For some reason I find on some bodies of water the fish will move in right after the ice, then they move back out. The problem is when they move back out cause my mind is to set on the shallow bites. Maybe I can get a little help with that this year!!!

Sowbelly


----------



## steelheadBob (Jul 6, 2004)

hey sowbelly, ive learned on the lakes with the shallow creek arms, the crappie will move up them faster because they warm better and faster....Just my 2 cents, when the sun is in its highest, ive caught more crappie in the creeks, and in the late evening, ill move down to the deeper water where the arm heads out into the lake, u can do good when they head out of the arms, but like big daddy said, at the end of march is when to start fishing shallow. Heres a trick my pops showed me,Start looking for flying insects, when u start seeing them, thats when the crappie fishing gets good!!!


----------



## papaperch (Apr 12, 2004)

Steelheadbob's dad gave him some very sound advice. Flying insects often surface hatch and emerge on standing brush to dry until capabale of flight.
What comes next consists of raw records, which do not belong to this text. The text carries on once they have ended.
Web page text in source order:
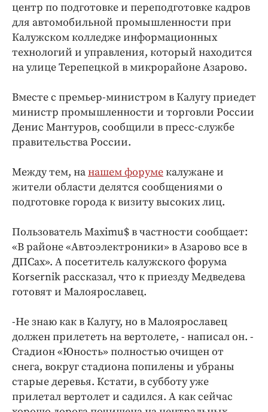
Издания
Медиаперсона
Интересное чтиво
Клиника года
Работодатель года
центр по подготовке и переподготовке кадров
для автомобильной промышленности при
Калужском колледже информационных
технологий и управления, который находится
на улице Терепецкой в микрорайоне Азарово.
Вместе с премьер-министром в Калугу приедет
министр промышленности и торговли России
Денис Мантуров, сообщили в пресс-службе
правительства России.
Между тем, нанашем форумекалужане и
жители области делятся сообщениями о
подготовке города к визиту высоких лиц.
Пользователь Maximu$ в частности сообщает:
«В районе «Автоэлектроники» в Азарово все в
ДПСах». А посетитель калужского форума
Korsernik рассказал, что к приезду Медведева
готовят и Малоярославец.
-Не знаю как в Калугу, но в Малоярославец
должен прилететь на вертолете, - написал он. -
Стадион «Юность» полностью очищен от
снега, вокруг стадиона попилены и убраны
старые деревья. Кстати, в субботу уже
прилетал вертолет и садился. А как сейчас
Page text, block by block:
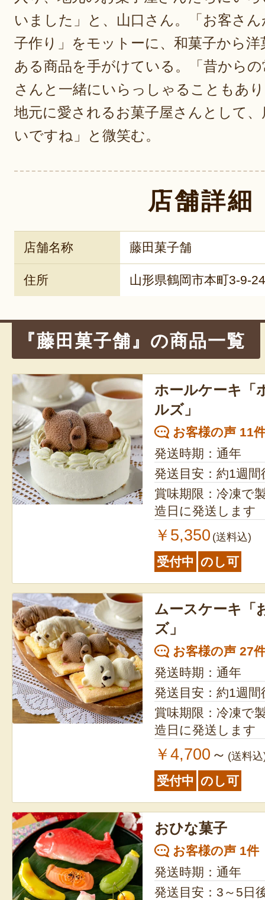
いました」と、山口さん。「お客さ
子作り」をモットーに、和菓子から
ある商品を手がけている。「昔から
さんと一緒にいらっしゃることもあ
地元に愛されるお菓子屋さんとして
いですね」と微笑む。
店舗詳細
店舗名称 藤田菓子舗
住所 山形県鶴岡市本町3-9-24
『藤田菓子舗』の商品一覧
ホールケーキ「
ルズ」
お客様の声 11
発送時期：通年
発送目安：約1週間
賞味期限：冷凍で製
造日に発送します
￥5,350 (送料込)
受付中 のし可
ムースケーキ「
ズ」
お客様の声 27
発送時期：通年
発送目安：約1週間
賞味期限：冷凍で製
造日に発送します
￥4,700 ～ (送料
受付中 のし可
おひな菓子
お客様の声 1件
発送時期：通年
発送目安：3～5日

The crappies movement into shallow brush is an insect pattern not a minnow pattern. The will readily hit a minnow no doubt but the shallow movement is to take advantage of the emerging insect life. Usually the warmer early spring days bring on heavier hatches and heavier crappie movements.

I remember one day on the north end of skeeter. I was wading the brush on the north end and you could actually see some of their dorsal fins cutting the surface of the water. felt like I was surrounded by a bunch of " sharks ".

I fished six inches deep that day and had a blast till I ran out of minnows.


----------



## steelheadBob (Jul 6, 2004)

Hey Papaperch, i wade the north end for crappies all the time. Give me a crapload of willow and ill dive right in.


----------



## Nightprowler (Apr 21, 2004)

I've read that crappie move shallow, right after ice out, following the shad/minnow forage, and has nothing to do with spawning......yet.


----------



## JimmyZ (May 18, 2004)

Does it matter what the outside temps. are. I was hoping to get out this weekend but hard to do when it's 20 in the morning. May give it a try in the afternoon after it warms a bit. I've never started fishing for crappie right after ice out but I think I'm going to leave the walleye in the river alone this year for the most part and focus on crappie.


----------



## steelheadBob (Jul 6, 2004)

Hey JimmyZ, after ice out, focus on the mouths of the creeks on the lakes say 10 -15 foot range. Like Mill creek at berlin or the feeder arms at westbranch.. Ive found that i find the crappies stacking up at the mouths like that just like steelhead, when the water warms during the day, they run up the creeks and back out when the water's cool until spawn time. Just my 2 cents.


----------



## kernal83 (Mar 25, 2005)

What type of insects do they typically feed on during the early spawn? Are their any particular fly patterns/lures that you guys use to imitate these insects? I had read somewhere that dragonfly and dameselfly nymphs are good choices, any opinions?


----------